To do:
Please repeat, exactly as written, the line containing "the length of" and every line after it through the end of the records below.

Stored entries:
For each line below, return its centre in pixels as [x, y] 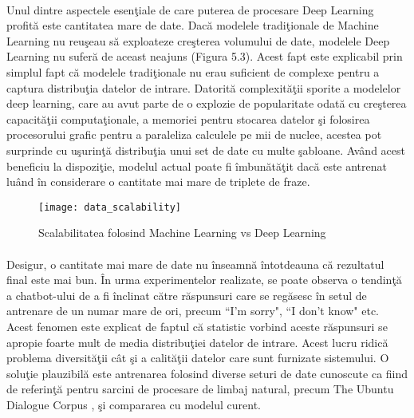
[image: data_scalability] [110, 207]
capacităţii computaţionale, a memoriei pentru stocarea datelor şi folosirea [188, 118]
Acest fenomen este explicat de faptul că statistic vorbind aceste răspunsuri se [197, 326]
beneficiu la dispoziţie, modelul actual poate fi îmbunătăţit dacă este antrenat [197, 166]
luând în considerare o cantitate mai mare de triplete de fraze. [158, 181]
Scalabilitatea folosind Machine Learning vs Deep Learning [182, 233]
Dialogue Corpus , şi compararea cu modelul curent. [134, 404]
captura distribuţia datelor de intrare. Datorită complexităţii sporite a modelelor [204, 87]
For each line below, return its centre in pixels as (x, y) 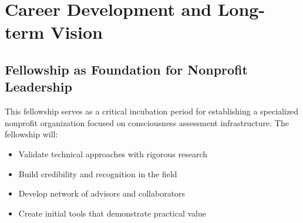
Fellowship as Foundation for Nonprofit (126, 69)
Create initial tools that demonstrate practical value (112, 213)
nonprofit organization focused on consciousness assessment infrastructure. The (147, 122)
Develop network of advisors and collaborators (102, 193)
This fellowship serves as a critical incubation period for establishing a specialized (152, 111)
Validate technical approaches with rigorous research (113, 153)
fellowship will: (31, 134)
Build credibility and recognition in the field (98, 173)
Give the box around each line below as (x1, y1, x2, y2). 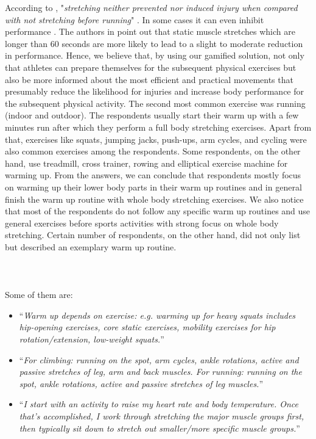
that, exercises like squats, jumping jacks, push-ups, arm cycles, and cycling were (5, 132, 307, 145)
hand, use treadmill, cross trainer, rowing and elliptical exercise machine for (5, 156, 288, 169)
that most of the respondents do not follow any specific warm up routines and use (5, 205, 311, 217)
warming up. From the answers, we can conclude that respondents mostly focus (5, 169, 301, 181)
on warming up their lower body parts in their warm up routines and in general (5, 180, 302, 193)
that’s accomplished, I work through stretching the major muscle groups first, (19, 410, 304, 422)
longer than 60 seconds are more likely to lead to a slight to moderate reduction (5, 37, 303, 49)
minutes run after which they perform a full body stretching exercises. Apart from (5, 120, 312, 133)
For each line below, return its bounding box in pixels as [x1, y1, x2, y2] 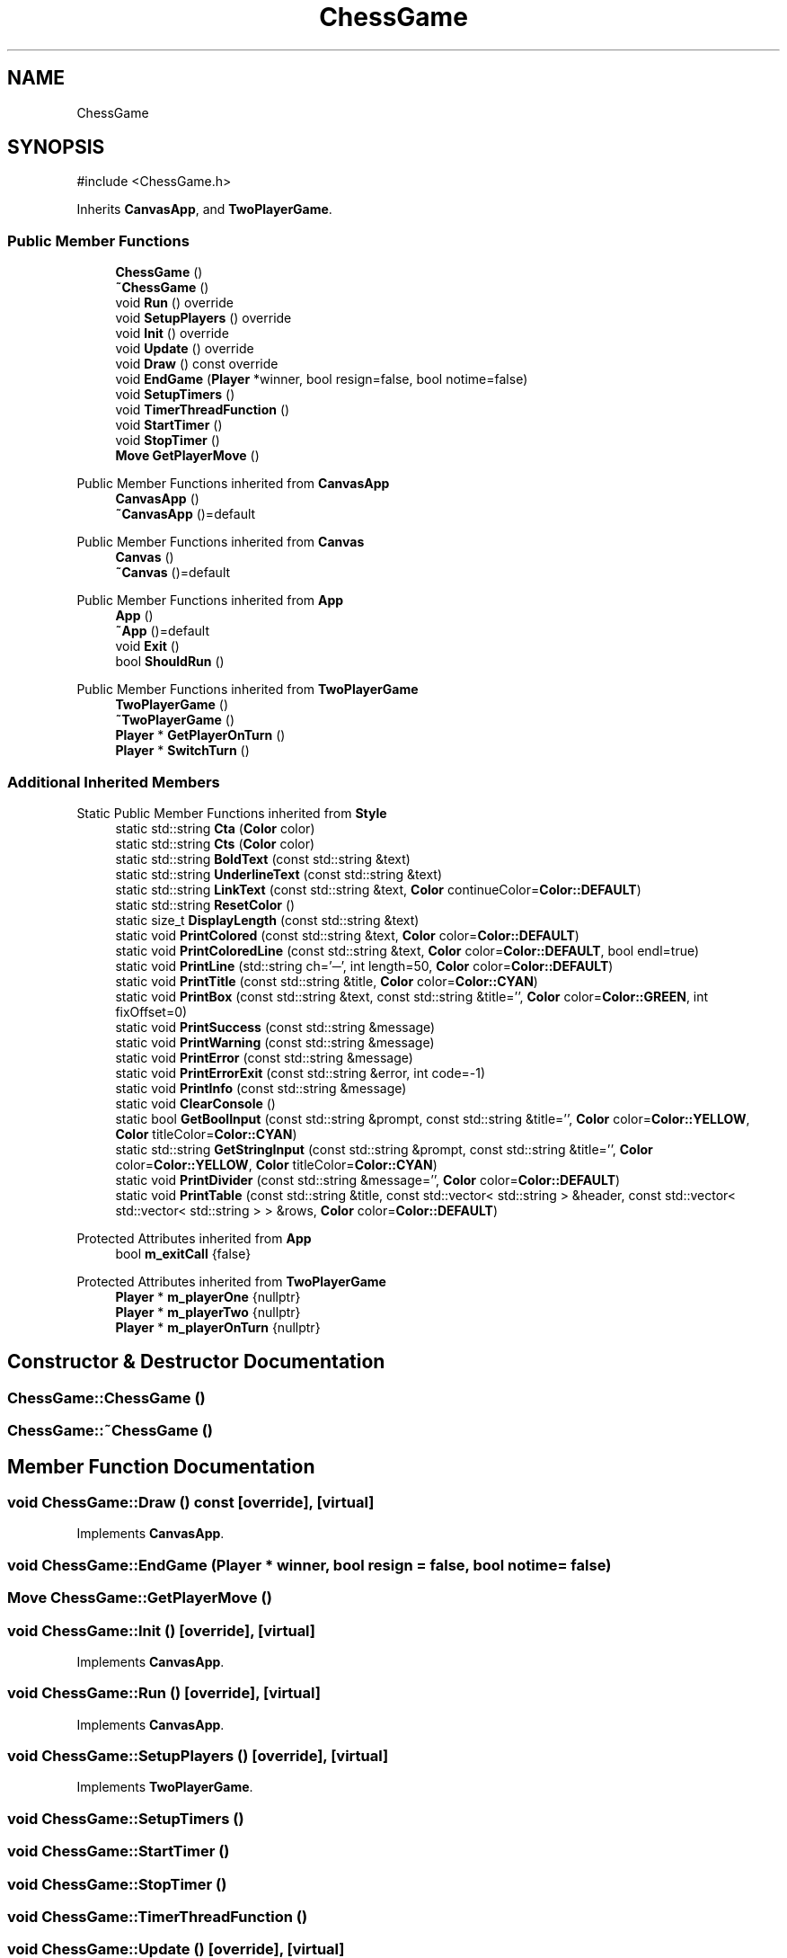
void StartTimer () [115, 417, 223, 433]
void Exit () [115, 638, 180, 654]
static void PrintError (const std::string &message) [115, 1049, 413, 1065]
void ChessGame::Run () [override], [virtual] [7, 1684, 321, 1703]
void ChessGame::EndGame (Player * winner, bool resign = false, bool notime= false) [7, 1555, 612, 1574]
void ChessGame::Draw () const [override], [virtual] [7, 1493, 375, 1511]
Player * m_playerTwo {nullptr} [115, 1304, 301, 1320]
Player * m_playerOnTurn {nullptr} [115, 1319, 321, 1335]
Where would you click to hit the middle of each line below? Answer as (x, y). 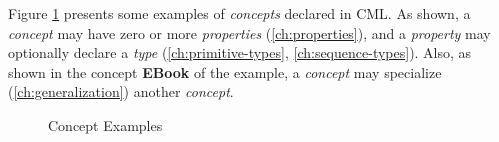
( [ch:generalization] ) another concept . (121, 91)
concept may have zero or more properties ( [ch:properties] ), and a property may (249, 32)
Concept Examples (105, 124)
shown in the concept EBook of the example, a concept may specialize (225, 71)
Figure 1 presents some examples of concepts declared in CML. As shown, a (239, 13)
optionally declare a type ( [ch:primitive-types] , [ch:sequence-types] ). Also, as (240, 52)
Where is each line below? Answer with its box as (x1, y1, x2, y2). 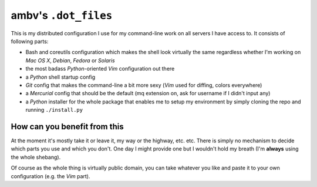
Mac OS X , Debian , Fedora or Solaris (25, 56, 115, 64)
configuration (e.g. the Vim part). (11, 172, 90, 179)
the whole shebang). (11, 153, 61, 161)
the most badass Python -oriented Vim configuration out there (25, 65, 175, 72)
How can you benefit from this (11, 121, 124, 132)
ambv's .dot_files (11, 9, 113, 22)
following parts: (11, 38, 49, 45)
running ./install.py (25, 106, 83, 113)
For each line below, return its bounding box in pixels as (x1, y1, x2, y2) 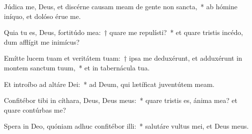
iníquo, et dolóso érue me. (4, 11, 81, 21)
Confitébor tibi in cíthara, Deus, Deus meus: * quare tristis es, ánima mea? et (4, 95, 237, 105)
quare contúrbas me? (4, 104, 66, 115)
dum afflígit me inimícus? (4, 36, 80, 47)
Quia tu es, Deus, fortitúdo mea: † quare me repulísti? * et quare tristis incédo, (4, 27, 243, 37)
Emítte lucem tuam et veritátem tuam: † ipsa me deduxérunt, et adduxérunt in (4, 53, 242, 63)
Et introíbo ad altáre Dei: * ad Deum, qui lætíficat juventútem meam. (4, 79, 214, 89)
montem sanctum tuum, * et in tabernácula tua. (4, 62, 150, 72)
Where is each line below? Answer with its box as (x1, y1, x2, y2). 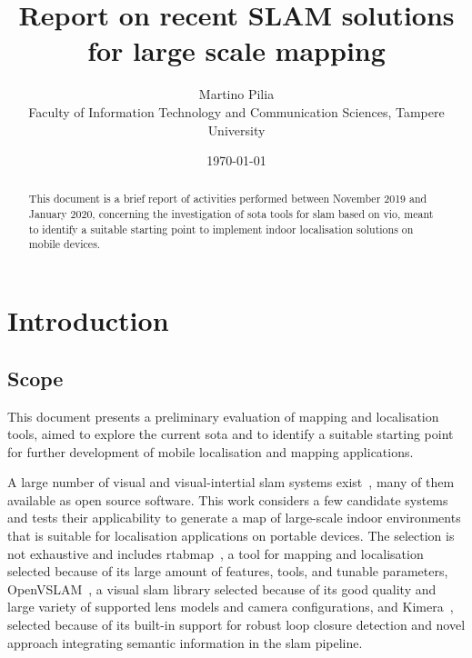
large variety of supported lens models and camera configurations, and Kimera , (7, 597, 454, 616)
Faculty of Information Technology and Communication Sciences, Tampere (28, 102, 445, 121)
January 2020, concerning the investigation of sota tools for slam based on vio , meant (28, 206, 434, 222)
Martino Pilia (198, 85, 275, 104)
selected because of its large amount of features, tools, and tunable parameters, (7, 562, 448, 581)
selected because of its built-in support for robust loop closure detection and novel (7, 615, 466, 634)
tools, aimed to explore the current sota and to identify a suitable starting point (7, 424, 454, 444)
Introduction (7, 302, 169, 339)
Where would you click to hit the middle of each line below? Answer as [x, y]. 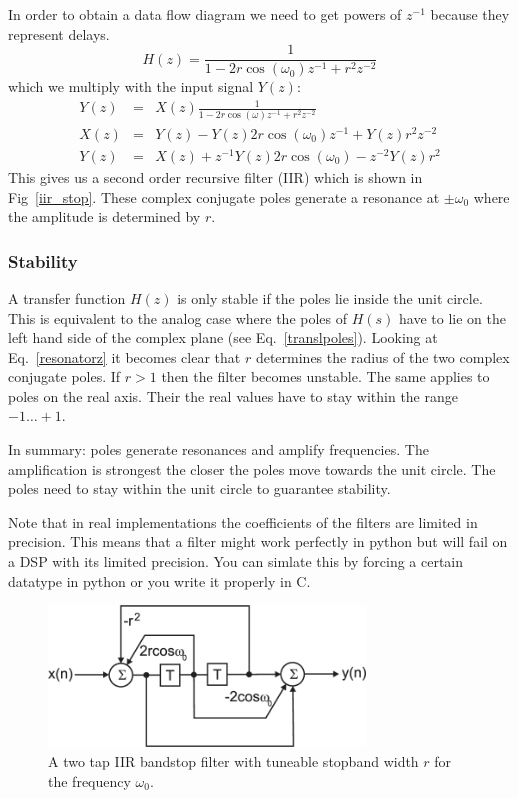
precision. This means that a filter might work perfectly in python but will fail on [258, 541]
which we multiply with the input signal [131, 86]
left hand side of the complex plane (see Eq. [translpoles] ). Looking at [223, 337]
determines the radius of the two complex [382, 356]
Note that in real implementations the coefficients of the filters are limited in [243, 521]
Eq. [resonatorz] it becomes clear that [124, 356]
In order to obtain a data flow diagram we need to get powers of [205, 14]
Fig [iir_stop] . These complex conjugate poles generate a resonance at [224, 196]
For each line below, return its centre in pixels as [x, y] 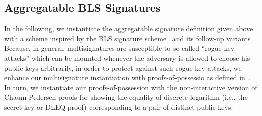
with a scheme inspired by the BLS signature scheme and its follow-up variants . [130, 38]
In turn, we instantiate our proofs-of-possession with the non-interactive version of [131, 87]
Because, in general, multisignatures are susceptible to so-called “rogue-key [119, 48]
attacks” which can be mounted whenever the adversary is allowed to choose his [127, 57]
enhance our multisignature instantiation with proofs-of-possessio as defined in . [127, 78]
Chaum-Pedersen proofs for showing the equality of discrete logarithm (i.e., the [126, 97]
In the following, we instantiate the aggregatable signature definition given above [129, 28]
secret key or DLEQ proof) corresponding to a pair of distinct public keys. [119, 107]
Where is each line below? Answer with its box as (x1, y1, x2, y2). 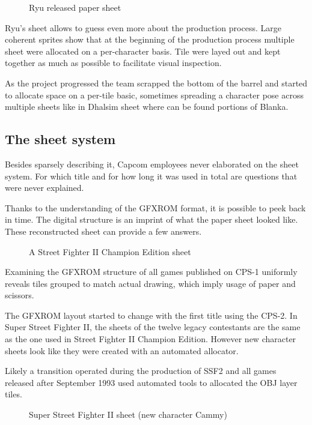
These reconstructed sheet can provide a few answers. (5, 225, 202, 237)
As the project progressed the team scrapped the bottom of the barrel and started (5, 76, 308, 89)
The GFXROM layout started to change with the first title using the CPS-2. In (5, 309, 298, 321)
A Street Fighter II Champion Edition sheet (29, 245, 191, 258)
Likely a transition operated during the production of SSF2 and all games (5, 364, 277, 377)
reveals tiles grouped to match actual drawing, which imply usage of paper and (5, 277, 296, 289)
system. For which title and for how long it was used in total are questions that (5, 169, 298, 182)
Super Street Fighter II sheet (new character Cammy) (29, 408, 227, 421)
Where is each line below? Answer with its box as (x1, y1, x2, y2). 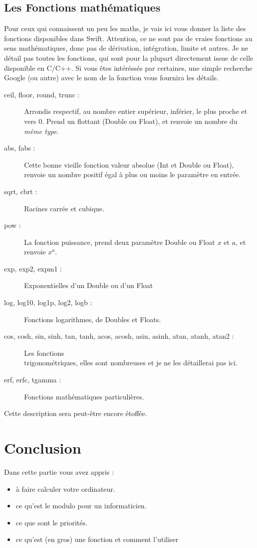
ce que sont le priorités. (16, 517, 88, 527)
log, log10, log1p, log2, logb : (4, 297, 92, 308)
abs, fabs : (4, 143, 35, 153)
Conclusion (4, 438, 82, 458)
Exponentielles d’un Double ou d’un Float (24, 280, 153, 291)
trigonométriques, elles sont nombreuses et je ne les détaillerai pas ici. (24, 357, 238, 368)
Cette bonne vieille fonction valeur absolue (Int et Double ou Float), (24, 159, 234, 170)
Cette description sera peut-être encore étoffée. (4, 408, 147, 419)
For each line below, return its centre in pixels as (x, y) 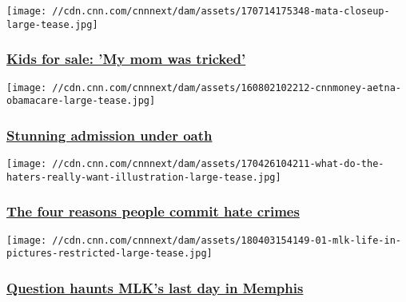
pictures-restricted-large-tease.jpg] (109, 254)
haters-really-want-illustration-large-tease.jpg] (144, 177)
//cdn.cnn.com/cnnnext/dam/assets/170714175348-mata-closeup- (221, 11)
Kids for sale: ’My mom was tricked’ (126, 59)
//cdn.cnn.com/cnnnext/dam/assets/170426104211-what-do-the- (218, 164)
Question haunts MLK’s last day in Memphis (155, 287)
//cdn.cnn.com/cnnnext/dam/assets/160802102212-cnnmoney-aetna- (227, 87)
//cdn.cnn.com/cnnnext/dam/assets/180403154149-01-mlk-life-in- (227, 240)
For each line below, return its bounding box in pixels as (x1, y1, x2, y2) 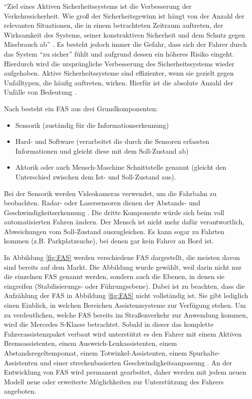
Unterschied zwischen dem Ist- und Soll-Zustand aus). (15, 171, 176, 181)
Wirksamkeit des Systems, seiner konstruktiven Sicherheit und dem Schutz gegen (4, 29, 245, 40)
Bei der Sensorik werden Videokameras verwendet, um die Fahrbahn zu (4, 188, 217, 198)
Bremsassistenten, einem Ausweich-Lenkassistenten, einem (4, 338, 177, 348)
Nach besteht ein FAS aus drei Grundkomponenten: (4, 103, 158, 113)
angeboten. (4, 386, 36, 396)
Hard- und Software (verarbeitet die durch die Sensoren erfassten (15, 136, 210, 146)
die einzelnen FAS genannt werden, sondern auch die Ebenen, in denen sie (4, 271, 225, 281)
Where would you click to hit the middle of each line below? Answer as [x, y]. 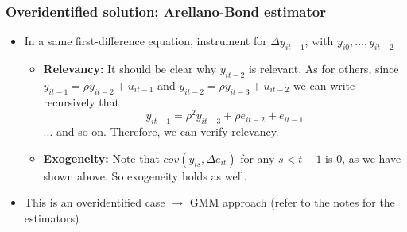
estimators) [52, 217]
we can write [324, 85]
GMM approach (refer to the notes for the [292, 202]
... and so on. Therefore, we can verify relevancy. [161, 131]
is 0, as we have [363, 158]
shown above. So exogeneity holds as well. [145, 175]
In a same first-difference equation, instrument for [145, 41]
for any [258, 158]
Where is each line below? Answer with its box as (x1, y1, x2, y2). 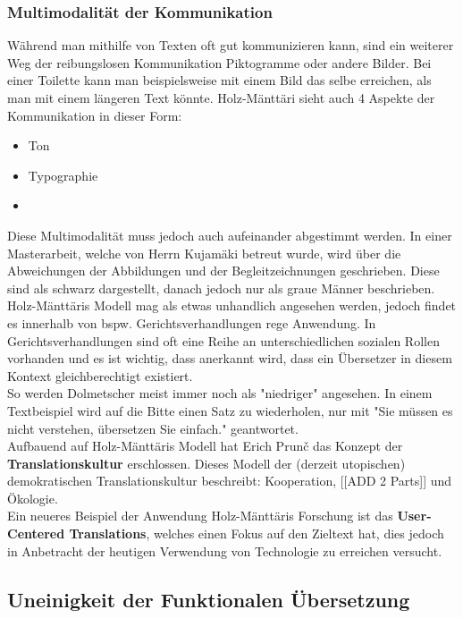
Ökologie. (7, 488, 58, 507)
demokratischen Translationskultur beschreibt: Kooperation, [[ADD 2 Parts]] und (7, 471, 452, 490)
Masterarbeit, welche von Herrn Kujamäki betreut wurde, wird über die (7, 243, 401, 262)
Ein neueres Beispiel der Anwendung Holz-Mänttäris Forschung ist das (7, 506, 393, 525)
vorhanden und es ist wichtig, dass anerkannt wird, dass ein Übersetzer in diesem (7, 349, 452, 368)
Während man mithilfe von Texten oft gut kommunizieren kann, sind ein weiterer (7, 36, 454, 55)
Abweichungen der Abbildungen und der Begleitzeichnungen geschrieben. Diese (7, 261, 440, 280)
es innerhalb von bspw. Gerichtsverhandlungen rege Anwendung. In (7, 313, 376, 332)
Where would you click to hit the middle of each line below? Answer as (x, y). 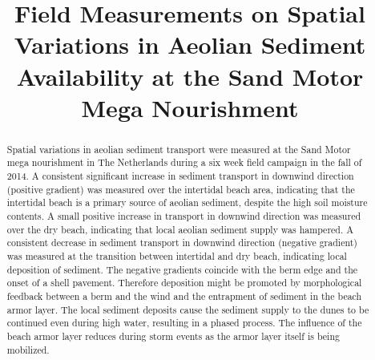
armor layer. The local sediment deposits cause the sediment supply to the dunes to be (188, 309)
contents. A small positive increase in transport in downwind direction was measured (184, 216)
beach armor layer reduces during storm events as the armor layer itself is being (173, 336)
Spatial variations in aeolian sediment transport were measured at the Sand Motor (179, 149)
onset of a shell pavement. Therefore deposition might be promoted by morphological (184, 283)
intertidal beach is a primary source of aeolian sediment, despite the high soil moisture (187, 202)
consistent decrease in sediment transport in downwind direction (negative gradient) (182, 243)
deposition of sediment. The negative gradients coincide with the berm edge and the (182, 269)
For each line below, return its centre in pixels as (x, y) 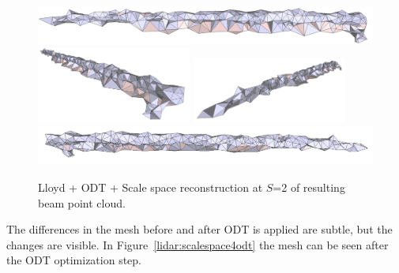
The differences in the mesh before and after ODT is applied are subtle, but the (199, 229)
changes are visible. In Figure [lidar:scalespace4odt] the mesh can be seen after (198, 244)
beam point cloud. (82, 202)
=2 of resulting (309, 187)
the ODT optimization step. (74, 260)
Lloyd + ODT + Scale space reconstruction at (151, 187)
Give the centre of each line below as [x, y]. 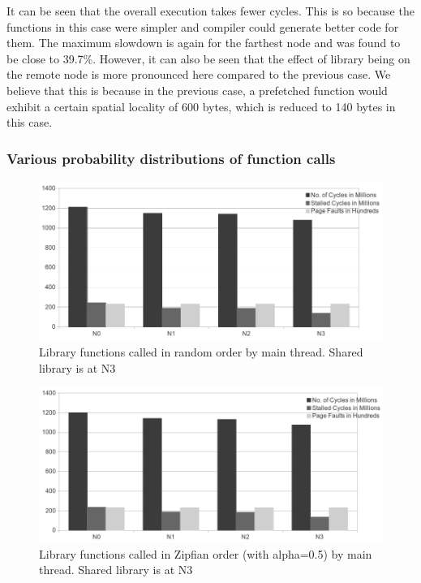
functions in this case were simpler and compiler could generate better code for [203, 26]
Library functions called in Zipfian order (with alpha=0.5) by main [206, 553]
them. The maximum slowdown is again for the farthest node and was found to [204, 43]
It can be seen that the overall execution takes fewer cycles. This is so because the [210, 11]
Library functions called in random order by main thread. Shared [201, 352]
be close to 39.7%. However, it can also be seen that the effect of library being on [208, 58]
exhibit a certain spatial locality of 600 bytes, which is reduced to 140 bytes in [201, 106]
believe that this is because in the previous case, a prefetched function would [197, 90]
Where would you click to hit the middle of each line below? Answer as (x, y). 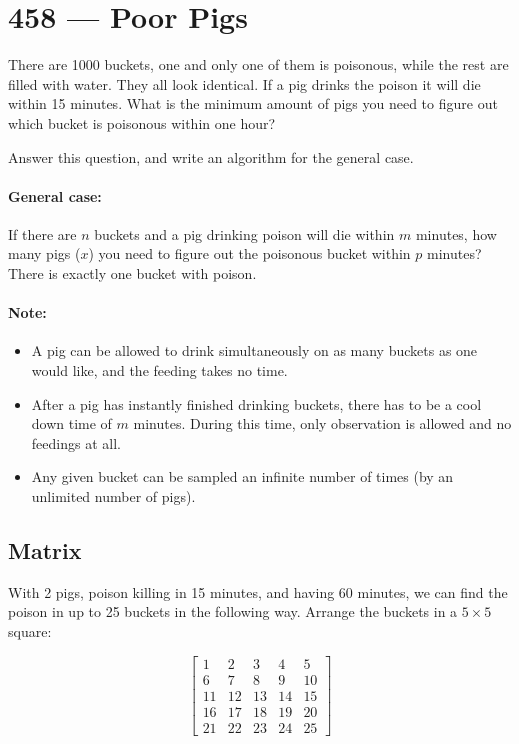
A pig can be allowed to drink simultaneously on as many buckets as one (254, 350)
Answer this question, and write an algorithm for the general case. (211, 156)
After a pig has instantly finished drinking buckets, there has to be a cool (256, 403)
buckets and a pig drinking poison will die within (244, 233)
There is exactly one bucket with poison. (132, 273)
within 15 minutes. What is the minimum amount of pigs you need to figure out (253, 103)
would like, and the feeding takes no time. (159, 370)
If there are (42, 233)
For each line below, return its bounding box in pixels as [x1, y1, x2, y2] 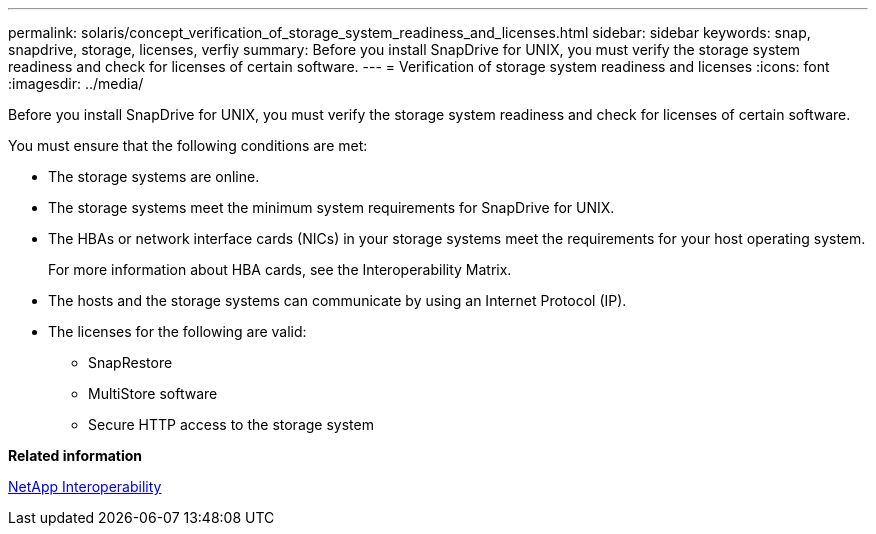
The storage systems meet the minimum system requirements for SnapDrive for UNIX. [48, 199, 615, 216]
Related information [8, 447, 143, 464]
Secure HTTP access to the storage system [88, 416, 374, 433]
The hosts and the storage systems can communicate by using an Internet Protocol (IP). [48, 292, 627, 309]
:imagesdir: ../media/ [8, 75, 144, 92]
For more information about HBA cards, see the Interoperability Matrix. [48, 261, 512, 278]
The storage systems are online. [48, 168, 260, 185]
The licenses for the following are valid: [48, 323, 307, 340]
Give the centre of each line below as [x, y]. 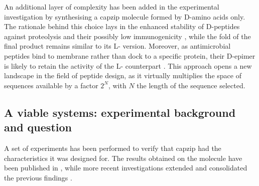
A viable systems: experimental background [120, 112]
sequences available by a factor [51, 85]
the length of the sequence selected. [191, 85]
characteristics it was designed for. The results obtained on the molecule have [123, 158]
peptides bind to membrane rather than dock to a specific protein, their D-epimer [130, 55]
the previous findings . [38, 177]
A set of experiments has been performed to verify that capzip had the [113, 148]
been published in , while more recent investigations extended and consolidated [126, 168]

Result of this exercise:
the length of the sequence selected. [191, 85]
characteristics it was designed for. The results obtained on the molecule have [123, 158]
peptides bind to membrane rather than dock to a specific protein, their D-epimer [130, 55]
the previous findings . [38, 177]
A set of experiments has been performed to verify that capzip had the [113, 148]
been published in , while more recent investigations extended and consolidated [126, 168]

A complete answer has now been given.